The researchers at the Stowers Institute for Medical Research revealed new insight into the organization of complicated and dynamic protein networks. To serve the purpose they have applied a mathematical method to large proteomics data sets. Their respective research was published in the Nature Publishing Group’s Scientific Reports. The study focuses on the biological networks of two proteins,
- INO80 in the yeast cerevisiae
- Sin3 in a human cell line
The advanced mathematical approach used for the study is known as topological data analysis (TDA). It is a general method for analyzing highly multi-dimensional data sets. The researchers also compared TDA with other methods used for analyzing protein interaction data. They found that TDA allows assessing a larger number of proteins and their connections. Moreover, it provides with an expanded view of the network.

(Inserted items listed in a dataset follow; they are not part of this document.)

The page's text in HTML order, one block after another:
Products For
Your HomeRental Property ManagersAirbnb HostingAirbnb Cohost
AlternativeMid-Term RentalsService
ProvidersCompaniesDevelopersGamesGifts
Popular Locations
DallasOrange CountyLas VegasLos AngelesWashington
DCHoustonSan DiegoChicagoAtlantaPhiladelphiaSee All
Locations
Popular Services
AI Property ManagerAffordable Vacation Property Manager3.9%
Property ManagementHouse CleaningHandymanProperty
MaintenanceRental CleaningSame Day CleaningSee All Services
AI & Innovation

Proteins are the basic structural and functional components of cells and tissues. They work with partners in networks and carry out many biological functions. The proteins interact with different partners at different times and in different cellular environments. Thus, they give rise to dynamic networks that are a challenge for the scientists who study them.

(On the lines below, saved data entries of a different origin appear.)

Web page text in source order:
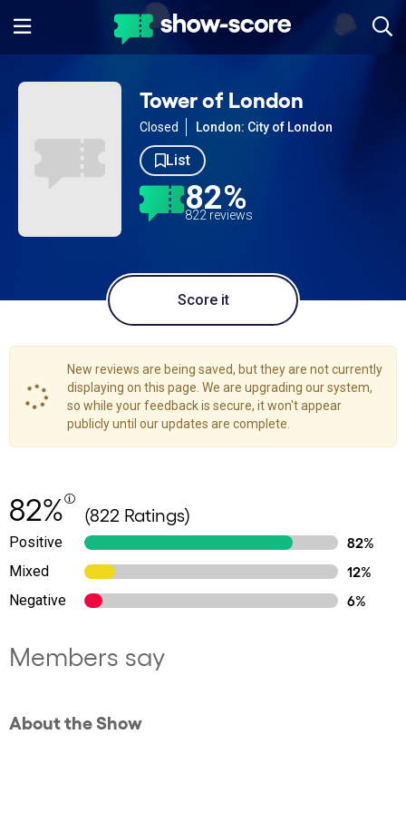
Tower of London
Closed London: City of London
List
82%
822 reviews
Score it
New reviews are being saved, but they are not currently
displaying on this page. We are upgrading our system,
so while your feedback is secure, it won't appear
publicly until our updates are complete.
82% (822 Ratings)
Positive
82%
Mixed
12%
Negative
6%
Members say
About the Show

According to the researchers, a change in one part of the network impacts not just that component but surrounding ones as well.
What did the researchers do?
For the INO80 network study, the genes encoding components of the INO80 chromatin remodeling complex were deleted from the genome. Afterward, the researchers isolated the protein complexes. On the other hand, in the Sin3 network study, they reanalyzed prior data which demonstrated the disruption of the human Sin3 network with a histone deacetylase inhibitor. Note this inhibitor is associated with the anticancer activity.

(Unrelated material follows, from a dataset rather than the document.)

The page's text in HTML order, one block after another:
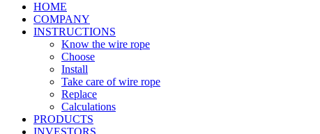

Both of the studies reported the identification of the topological network modules (TNMs) made up of proteins with shared properties, found in particular locations in networks. The findings of the research give an insight into the networks as they identify modules comprising of proteins from particular categories. These may include,
- Proteins within a complex
- Proteins with shared biological functions
- Proteins disrupted across networks
Identification of TNMs can be beneficial for the study of diseases like cancer, where protein interaction networks are altered due to chemotherapies or the disease itself. According to the research experts, understanding the proteins, their neighborhoods, and their travels, provide an insight into a wide range of biological functions, including drug resistance and the effect of cancer mutations.
TDA is a speedy and proficient way of interpreting complicated data sets. There isn’t much data out there on the disrupted or agitated protein interaction networks. Most of the research studies focus on static networks. In fact, a perturbed system is a source of learning how it works as a dynamic network.
An advanced mathematical approach called topological data analysis (TDA) allows a better understanding of proteins in their dynamic world. Moreover, the research reveals that how does disrupting the parts of the protein networks affects their interactions and networking. Additionally, the research provided an expanded view of cascading interactions across the larger network and identified new areas of biological networks to explore.